▸ **Task statement**
Exact copies of the line with "We invite you" and of all lines after it through the end of the entries are required, and no other lines.
*** Data shown ***
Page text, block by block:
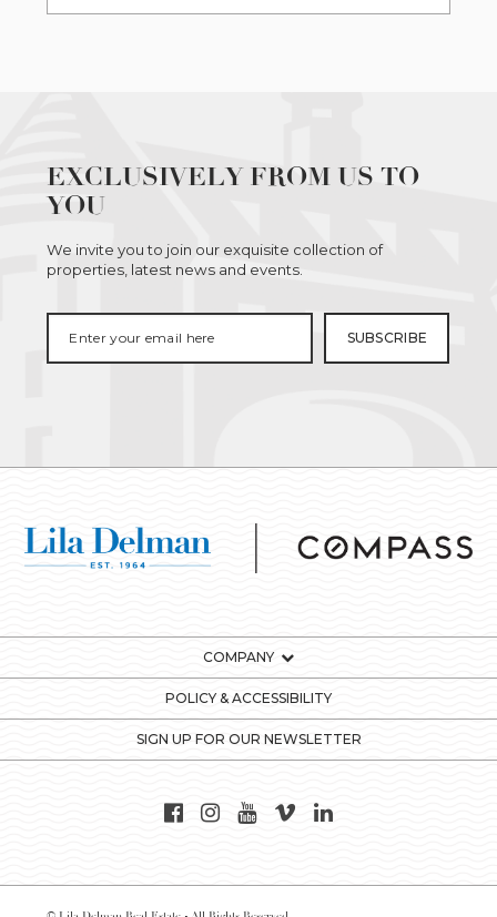
EXCLUSIVELY FROM US TO
YOU
We invite you to join our exquisite collection of
properties, latest news and events.
COMPANY
POLICY & ACCESSIBILITY
SIGN UP FOR OUR NEWSLETTER
*** End of Data shown ***
▸ **Task answer**
We invite you to join our exquisite collection of
properties, latest news and events.
COMPANY
POLICY & ACCESSIBILITY
SIGN UP FOR OUR NEWSLETTER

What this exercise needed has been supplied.